Recorded data

_ _ _

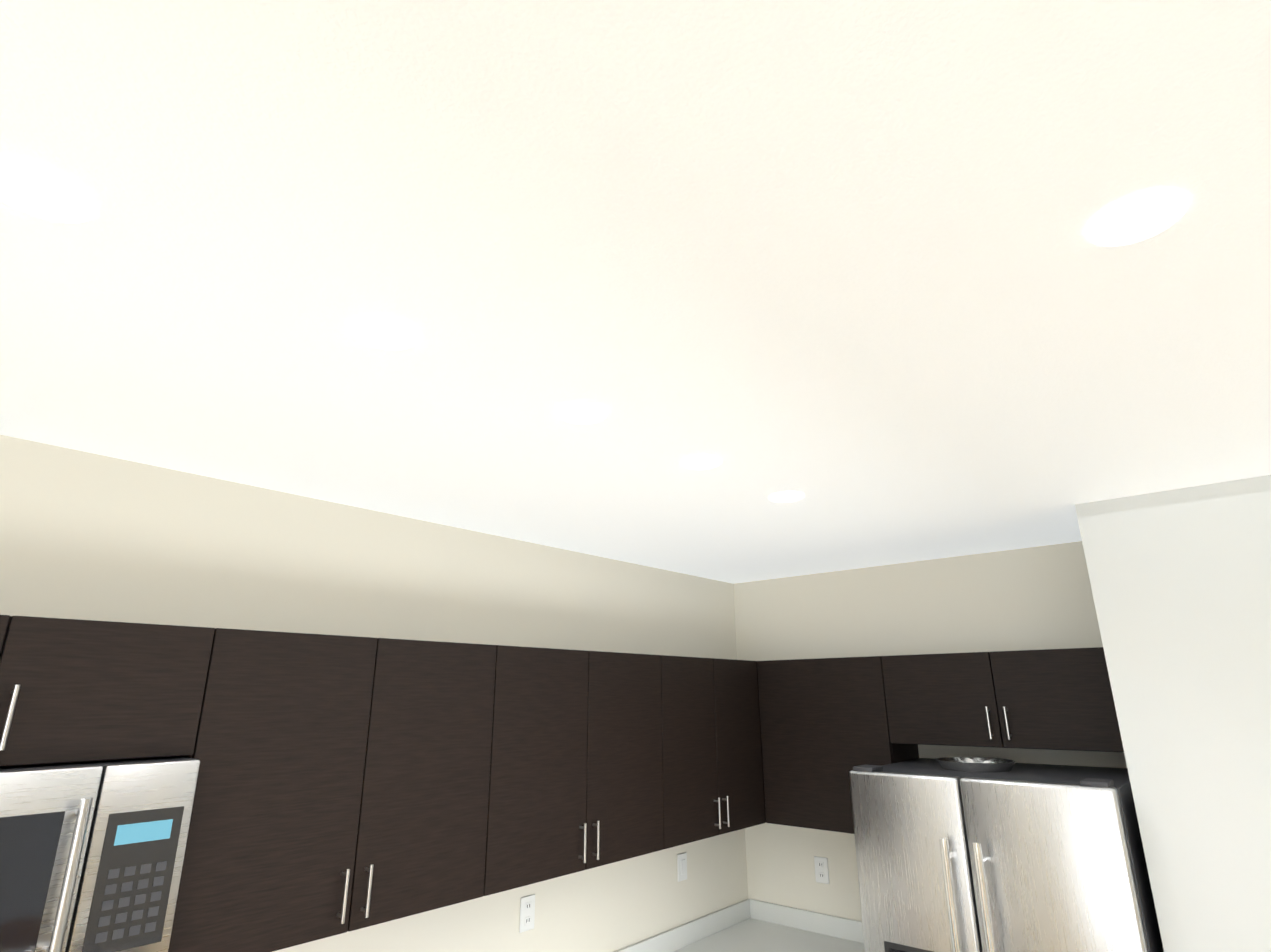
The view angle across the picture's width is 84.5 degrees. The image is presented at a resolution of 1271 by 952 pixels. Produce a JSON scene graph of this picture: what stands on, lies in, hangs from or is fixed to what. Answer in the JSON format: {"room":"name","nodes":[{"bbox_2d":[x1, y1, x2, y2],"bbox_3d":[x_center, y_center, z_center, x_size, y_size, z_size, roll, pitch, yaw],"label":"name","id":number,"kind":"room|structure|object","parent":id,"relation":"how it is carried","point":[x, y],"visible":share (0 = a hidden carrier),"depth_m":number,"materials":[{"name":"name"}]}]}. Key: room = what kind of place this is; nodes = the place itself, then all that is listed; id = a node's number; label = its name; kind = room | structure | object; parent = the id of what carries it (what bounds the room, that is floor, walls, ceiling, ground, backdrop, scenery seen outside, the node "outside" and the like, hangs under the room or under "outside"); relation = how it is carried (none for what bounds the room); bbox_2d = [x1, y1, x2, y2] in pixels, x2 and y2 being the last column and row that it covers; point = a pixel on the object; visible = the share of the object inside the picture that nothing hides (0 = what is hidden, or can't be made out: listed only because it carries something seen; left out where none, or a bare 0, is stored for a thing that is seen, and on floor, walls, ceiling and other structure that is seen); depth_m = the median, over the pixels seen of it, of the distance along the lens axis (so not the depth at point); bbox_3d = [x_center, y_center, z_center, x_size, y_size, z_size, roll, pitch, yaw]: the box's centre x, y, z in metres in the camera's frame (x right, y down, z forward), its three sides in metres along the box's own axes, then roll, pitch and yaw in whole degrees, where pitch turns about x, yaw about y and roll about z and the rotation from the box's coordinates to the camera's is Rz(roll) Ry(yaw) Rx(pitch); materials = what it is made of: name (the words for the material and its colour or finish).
{"room":"kitchen","nodes":[
{"label":"kitchen","id":0,"kind":"room"},
{"bbox_2d":[0,434,747,951],"bbox_3d":[-2.063,1.083,1.076,0.120,2.730,8.320,-15,-22,38],"label":"wall","id":1,"kind":"structure","parent":0,"point":[94,536],"depth_m":2.52,"materials":[{"name":"white paint"}]},
{"bbox_2d":[0,615,223,766],"bbox_3d":[-1.489,0.486,1.586,0.347,0.310,0.820,-15,-22,38],"label":"upper cabinet","id":2,"kind":"object","parent":1,"relation":"attached to","point":[72,690],"depth_m":1.62,"materials":[{"name":"brown wood"}]},
{"bbox_2d":[0,756,199,951],"bbox_3d":[-1.442,0.838,1.441,0.457,0.439,0.800,-15,-22,38],"label":"microwave","id":3,"kind":"object","parent":2,"relation":"attached to","point":[92,853],"visible":1,"depth_m":1.50,"materials":[{"name":"grey metal"}]},
{"bbox_2d":[168,628,503,951],"bbox_3d":[-0.920,0.909,2.144,0.347,0.790,0.920,-15,-22,38],"label":"upper cabinet","id":4,"kind":"object","parent":1,"relation":"attached to","point":[348,783],"depth_m":1.97,"materials":[{"name":"brown wood"}]},
{"bbox_2d":[519,894,534,932],"bbox_3d":[-0.425,1.723,2.759,0.008,0.120,0.075,-15,-22,38],"label":"outlet","id":5,"kind":"object","parent":1,"relation":"attached to","point":[527,910],"visible":1,"depth_m":2.75,"materials":[{"name":"white plastic"}]},
{"bbox_2d":[492,646,667,893],"bbox_3d":[-0.317,1.116,2.814,0.347,0.790,0.930,-15,-22,38],"label":"upper cabinet","id":6,"kind":"object","parent":1,"relation":"attached to","point":[582,761],"depth_m":2.66,"materials":[{"name":"brown wood"}]},
{"bbox_2d":[677,852,686,881],"bbox_3d":[0.234,1.948,3.490,0.010,0.120,0.075,-15,-22,38],"label":"light switch","id":7,"kind":"object","parent":1,"relation":"attached to","point":[682,866],"visible":1,"depth_m":3.48,"materials":[{"name":"white plastic"}]},
{"bbox_2d":[664,655,767,847],"bbox_3d":[0.253,1.311,3.447,0.347,0.790,0.817,-15,-22,38],"label":"upper cabinet","id":8,"kind":"object","parent":1,"relation":"attached to","point":[716,744],"depth_m":3.32,"materials":[{"name":"brown wood"}]},
{"bbox_2d":[0,0,1270,583],"bbox_3d":[1.740,-0.777,-0.064,8.200,0.100,10.800,-15,-22,38],"label":"ceiling","id":9,"kind":"structure","parent":0,"point":[860,282],"depth_m":1.12,"materials":[{"name":"white paint"}]},
{"bbox_2d":[769,491,803,502],"bbox_3d":[0.528,0.074,2.450,0.124,0.008,0.124,-15,-22,38],"label":"recessed light","id":10,"kind":"object","parent":9,"relation":"in","point":[786,495],"visible":0.98,"depth_m":2.45,"materials":[{"name":"white"}]},
{"bbox_2d":[1086,190,1188,245],"bbox_3d":[0.732,-0.374,1.024,0.124,0.008,0.124,-15,-22,38],"label":"recessed light","id":11,"kind":"object","parent":9,"relation":"in","point":[1137,213],"visible":1,"depth_m":1.02,"materials":[{"name":"white"}]},
{"bbox_2d":[733,541,1126,921],"bbox_3d":[1.457,1.778,3.352,2.110,2.730,0.120,-15,-22,38],"label":"wall","id":12,"kind":"structure","parent":0,"point":[1036,598],"depth_m":3.60,"materials":[{"name":"white paint"}]},
{"bbox_2d":[814,856,828,883],"bbox_3d":[0.963,2.039,3.623,0.075,0.120,0.008,-15,-22,38],"label":"outlet","id":13,"kind":"object","parent":12,"relation":"attached to","point":[821,871],"visible":1,"depth_m":3.62,"materials":[{"name":"white plastic"}]},
{"bbox_2d":[756,656,918,833],"bbox_3d":[1.016,1.342,3.557,0.700,0.790,0.346,-15,-22,38],"label":"upper cabinet","id":14,"kind":"object","parent":12,"relation":"attached to","point":[821,719],"depth_m":3.43,"materials":[{"name":"brown wood"}]},
{"bbox_2d":[884,647,1123,751],"bbox_3d":[1.643,0.986,3.102,0.957,0.390,0.346,-15,-22,38],"label":"upper cabinet","id":15,"kind":"object","parent":12,"relation":"attached to","point":[1051,699],"depth_m":2.95,"materials":[{"name":"brown wood"}]},
{"bbox_2d":[1075,475,1270,951],"bbox_3d":[2.701,1.276,1.771,2.180,2.730,0.770,-15,-22,38],"label":"wall","id":16,"kind":"structure","parent":0,"point":[1180,580],"depth_m":2.23,"materials":[{"name":"white paint"}]},
{"bbox_3d":[1.754,1.924,-0.911,8.200,0.100,10.800,-15,-22,38],"label":"floor","id":17,"kind":"structure","parent":0,"visible":0},
{"bbox_2d":[615,898,842,951],"bbox_3d":[-0.114,2.402,2.422,0.630,1.000,2.993,-15,-22,38],"label":"countertop","id":18,"kind":"structure","parent":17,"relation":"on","point":[749,925],"depth_m":3.53,"materials":[{"name":"white stone"}]},
{"bbox_2d":[791,918,864,951],"bbox_3d":[1.047,2.563,2.957,0.402,1.000,0.630,-15,-22,38],"label":"countertop","id":19,"kind":"structure","parent":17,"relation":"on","point":[848,936],"depth_m":3.43,"materials":[{"name":"white stone"}]},
{"bbox_2d":[849,758,1163,951],"bbox_3d":[1.444,2.010,2.537,0.910,1.780,0.914,-15,-22,38],"label":"refrigerator","id":20,"kind":"object","parent":17,"relation":"on","point":[1024,857],"visible":0.98,"depth_m":2.41,"materials":[{"name":"grey metal"}]},
{"bbox_2d":[936,757,1015,771],"bbox_3d":[1.399,1.188,2.882,0.300,0.035,0.300,-15,-22,38],"label":"bowl","id":21,"kind":"object","parent":20,"relation":"on","point":[974,764],"visible":1,"depth_m":2.81,"materials":[{"name":"silver metal"}]}
]}

_ _ _

Output the records above exactly as they are, leaving out the pictures.

The view angle across the picture's width is 84.5 degrees. The image is presented at a resolution of 1271 by 952 pixels. Produce a JSON scene graph of this picture: what stands on, lies in, hangs from or is fixed to what. Answer in the JSON format: {"room":"name","nodes":[{"bbox_2d":[x1, y1, x2, y2],"bbox_3d":[x_center, y_center, z_center, x_size, y_size, z_size, roll, pitch, yaw],"label":"name","id":number,"kind":"room|structure|object","parent":id,"relation":"how it is carried","point":[x, y],"visible":share (0 = a hidden carrier),"depth_m":number,"materials":[{"name":"name"}]}]}. Key: room = what kind of place this is; nodes = the place itself, then all that is listed; id = a node's number; label = its name; kind = room | structure | object; parent = the id of what carries it (what bounds the room, that is floor, walls, ceiling, ground, backdrop, scenery seen outside, the node "outside" and the like, hangs under the room or under "outside"); relation = how it is carried (none for what bounds the room); bbox_2d = [x1, y1, x2, y2] in pixels, x2 and y2 being the last column and row that it covers; point = a pixel on the object; visible = the share of the object inside the picture that nothing hides (0 = what is hidden, or can't be made out: listed only because it carries something seen; left out where none, or a bare 0, is stored for a thing that is seen, and on floor, walls, ceiling and other structure that is seen); depth_m = the median, over the pixels seen of it, of the distance along the lens axis (so not the depth at point); bbox_3d = [x_center, y_center, z_center, x_size, y_size, z_size, roll, pitch, yaw]: the box's centre x, y, z in metres in the camera's frame (x right, y down, z forward), its three sides in metres along the box's own axes, then roll, pitch and yaw in whole degrees, where pitch turns about x, yaw about y and roll about z and the rotation from the box's coordinates to the camera's is Rz(roll) Ry(yaw) Rx(pitch); materials = what it is made of: name (the words for the material and its colour or finish).
{"room":"kitchen","nodes":[
{"label":"kitchen","id":0,"kind":"room"},
{"bbox_2d":[0,434,747,951],"bbox_3d":[-2.063,1.083,1.076,0.120,2.730,8.320,-15,-22,38],"label":"wall","id":1,"kind":"structure","parent":0,"point":[94,536],"depth_m":2.52,"materials":[{"name":"white paint"}]},
{"bbox_2d":[0,615,223,766],"bbox_3d":[-1.489,0.486,1.586,0.347,0.310,0.820,-15,-22,38],"label":"upper cabinet","id":2,"kind":"object","parent":1,"relation":"attached to","point":[72,690],"depth_m":1.62,"materials":[{"name":"brown wood"}]},
{"bbox_2d":[0,756,199,951],"bbox_3d":[-1.442,0.838,1.441,0.457,0.439,0.800,-15,-22,38],"label":"microwave","id":3,"kind":"object","parent":2,"relation":"attached to","point":[92,853],"visible":1,"depth_m":1.50,"materials":[{"name":"grey metal"}]},
{"bbox_2d":[168,628,503,951],"bbox_3d":[-0.920,0.909,2.144,0.347,0.790,0.920,-15,-22,38],"label":"upper cabinet","id":4,"kind":"object","parent":1,"relation":"attached to","point":[348,783],"depth_m":1.97,"materials":[{"name":"brown wood"}]},
{"bbox_2d":[519,894,534,932],"bbox_3d":[-0.425,1.723,2.759,0.008,0.120,0.075,-15,-22,38],"label":"outlet","id":5,"kind":"object","parent":1,"relation":"attached to","point":[527,910],"visible":1,"depth_m":2.75,"materials":[{"name":"white plastic"}]},
{"bbox_2d":[492,646,667,893],"bbox_3d":[-0.317,1.116,2.814,0.347,0.790,0.930,-15,-22,38],"label":"upper cabinet","id":6,"kind":"object","parent":1,"relation":"attached to","point":[582,761],"depth_m":2.66,"materials":[{"name":"brown wood"}]},
{"bbox_2d":[677,852,686,881],"bbox_3d":[0.234,1.948,3.490,0.010,0.120,0.075,-15,-22,38],"label":"light switch","id":7,"kind":"object","parent":1,"relation":"attached to","point":[682,866],"visible":1,"depth_m":3.48,"materials":[{"name":"white plastic"}]},
{"bbox_2d":[664,655,767,847],"bbox_3d":[0.253,1.311,3.447,0.347,0.790,0.817,-15,-22,38],"label":"upper cabinet","id":8,"kind":"object","parent":1,"relation":"attached to","point":[716,744],"depth_m":3.32,"materials":[{"name":"brown wood"}]},
{"bbox_2d":[0,0,1270,583],"bbox_3d":[1.740,-0.777,-0.064,8.200,0.100,10.800,-15,-22,38],"label":"ceiling","id":9,"kind":"structure","parent":0,"point":[860,282],"depth_m":1.12,"materials":[{"name":"white paint"}]},
{"bbox_2d":[769,491,803,502],"bbox_3d":[0.528,0.074,2.450,0.124,0.008,0.124,-15,-22,38],"label":"recessed light","id":10,"kind":"object","parent":9,"relation":"in","point":[786,495],"visible":0.98,"depth_m":2.45,"materials":[{"name":"white"}]},
{"bbox_2d":[1086,190,1188,245],"bbox_3d":[0.732,-0.374,1.024,0.124,0.008,0.124,-15,-22,38],"label":"recessed light","id":11,"kind":"object","parent":9,"relation":"in","point":[1137,213],"visible":1,"depth_m":1.02,"materials":[{"name":"white"}]},
{"bbox_2d":[733,541,1126,921],"bbox_3d":[1.457,1.778,3.352,2.110,2.730,0.120,-15,-22,38],"label":"wall","id":12,"kind":"structure","parent":0,"point":[1036,598],"depth_m":3.60,"materials":[{"name":"white paint"}]},
{"bbox_2d":[814,856,828,883],"bbox_3d":[0.963,2.039,3.623,0.075,0.120,0.008,-15,-22,38],"label":"outlet","id":13,"kind":"object","parent":12,"relation":"attached to","point":[821,871],"visible":1,"depth_m":3.62,"materials":[{"name":"white plastic"}]},
{"bbox_2d":[756,656,918,833],"bbox_3d":[1.016,1.342,3.557,0.700,0.790,0.346,-15,-22,38],"label":"upper cabinet","id":14,"kind":"object","parent":12,"relation":"attached to","point":[821,719],"depth_m":3.43,"materials":[{"name":"brown wood"}]},
{"bbox_2d":[884,647,1123,751],"bbox_3d":[1.643,0.986,3.102,0.957,0.390,0.346,-15,-22,38],"label":"upper cabinet","id":15,"kind":"object","parent":12,"relation":"attached to","point":[1051,699],"depth_m":2.95,"materials":[{"name":"brown wood"}]},
{"bbox_2d":[1075,475,1270,951],"bbox_3d":[2.701,1.276,1.771,2.180,2.730,0.770,-15,-22,38],"label":"wall","id":16,"kind":"structure","parent":0,"point":[1180,580],"depth_m":2.23,"materials":[{"name":"white paint"}]},
{"bbox_3d":[1.754,1.924,-0.911,8.200,0.100,10.800,-15,-22,38],"label":"floor","id":17,"kind":"structure","parent":0,"visible":0},
{"bbox_2d":[615,898,842,951],"bbox_3d":[-0.114,2.402,2.422,0.630,1.000,2.993,-15,-22,38],"label":"countertop","id":18,"kind":"structure","parent":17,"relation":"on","point":[749,925],"depth_m":3.53,"materials":[{"name":"white stone"}]},
{"bbox_2d":[791,918,864,951],"bbox_3d":[1.047,2.563,2.957,0.402,1.000,0.630,-15,-22,38],"label":"countertop","id":19,"kind":"structure","parent":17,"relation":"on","point":[848,936],"depth_m":3.43,"materials":[{"name":"white stone"}]},
{"bbox_2d":[849,758,1163,951],"bbox_3d":[1.444,2.010,2.537,0.910,1.780,0.914,-15,-22,38],"label":"refrigerator","id":20,"kind":"object","parent":17,"relation":"on","point":[1024,857],"visible":0.98,"depth_m":2.41,"materials":[{"name":"grey metal"}]},
{"bbox_2d":[936,757,1015,771],"bbox_3d":[1.399,1.188,2.882,0.300,0.035,0.300,-15,-22,38],"label":"bowl","id":21,"kind":"object","parent":20,"relation":"on","point":[974,764],"visible":1,"depth_m":2.81,"materials":[{"name":"silver metal"}]}
]}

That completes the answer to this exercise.